EXERCISE AIM: In the records below, begin at the line that has "battant l’IA et" and stop after the line that has "dans le jeu."; quote those lines verbatim and nothing more.

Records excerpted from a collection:
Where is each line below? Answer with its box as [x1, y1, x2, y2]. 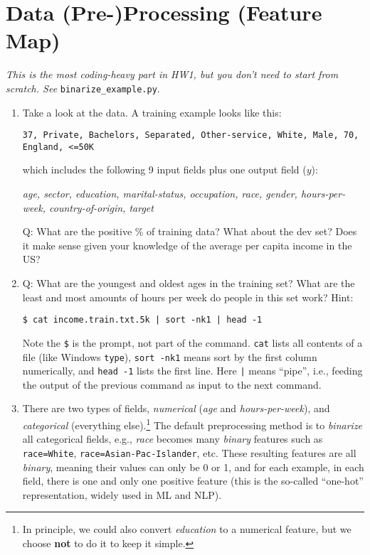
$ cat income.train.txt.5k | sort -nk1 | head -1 [22, 315, 263, 325]
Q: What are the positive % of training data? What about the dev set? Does [22, 224, 357, 239]
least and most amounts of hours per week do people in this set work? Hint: [22, 289, 354, 304]
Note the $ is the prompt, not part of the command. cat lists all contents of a [22, 335, 363, 350]
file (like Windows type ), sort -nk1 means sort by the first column [22, 349, 317, 364]
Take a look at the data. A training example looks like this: [22, 104, 282, 119]
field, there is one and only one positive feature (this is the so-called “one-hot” [22, 473, 364, 488]
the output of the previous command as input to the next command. [22, 377, 322, 392]
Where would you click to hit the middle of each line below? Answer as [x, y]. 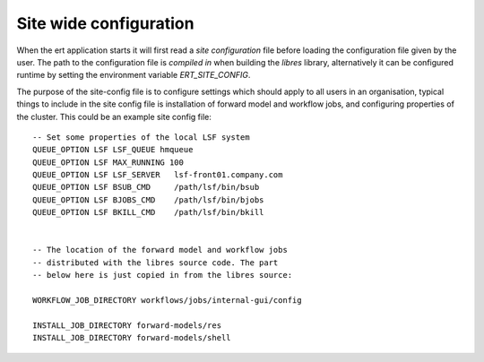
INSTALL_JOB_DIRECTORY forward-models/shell [132, 338]
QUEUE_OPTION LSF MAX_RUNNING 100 [108, 162]
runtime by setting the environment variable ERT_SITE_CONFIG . [134, 75]
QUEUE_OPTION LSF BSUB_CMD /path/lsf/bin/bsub [146, 187]
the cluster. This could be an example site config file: [114, 116]
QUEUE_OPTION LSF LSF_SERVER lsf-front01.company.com [158, 175]
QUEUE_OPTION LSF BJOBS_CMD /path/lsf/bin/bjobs [148, 200]
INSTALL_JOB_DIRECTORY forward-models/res [127, 325]
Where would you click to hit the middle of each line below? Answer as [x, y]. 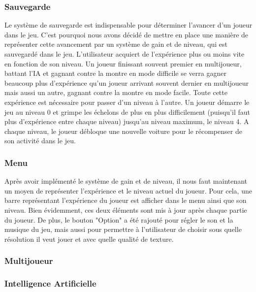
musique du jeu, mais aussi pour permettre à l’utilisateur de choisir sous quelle [123, 229]
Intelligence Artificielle [50, 283]
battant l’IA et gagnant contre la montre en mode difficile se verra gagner [115, 73]
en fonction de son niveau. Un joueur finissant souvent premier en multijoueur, [123, 63]
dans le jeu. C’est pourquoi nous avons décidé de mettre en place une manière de [127, 34]
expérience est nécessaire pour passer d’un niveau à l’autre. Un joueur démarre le [127, 102]
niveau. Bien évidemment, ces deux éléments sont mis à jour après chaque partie [126, 210]
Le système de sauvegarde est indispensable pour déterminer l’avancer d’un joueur [128, 25]
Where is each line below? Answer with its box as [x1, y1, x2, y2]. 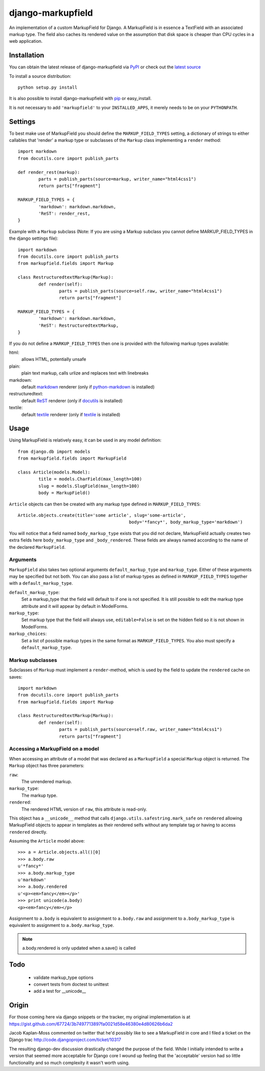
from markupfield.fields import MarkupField [18, 456, 127, 461]
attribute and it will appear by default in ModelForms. [21, 603, 129, 609]
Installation [9, 51, 44, 60]
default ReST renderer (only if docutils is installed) [21, 398, 123, 404]
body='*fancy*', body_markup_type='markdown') [129, 519, 243, 525]
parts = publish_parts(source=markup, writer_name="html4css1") [38, 176, 196, 182]
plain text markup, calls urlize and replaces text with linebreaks [21, 370, 149, 376]
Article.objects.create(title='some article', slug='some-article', [18, 512, 186, 518]

REPLY:
battant l’IA et gagnant contre la montre en mode difficile se verra gagner [115, 73]
en fonction de son niveau. Un joueur finissant souvent premier en multijoueur, [123, 63]
dans le jeu. C’est pourquoi nous avons décidé de mettre en place une manière de [127, 34]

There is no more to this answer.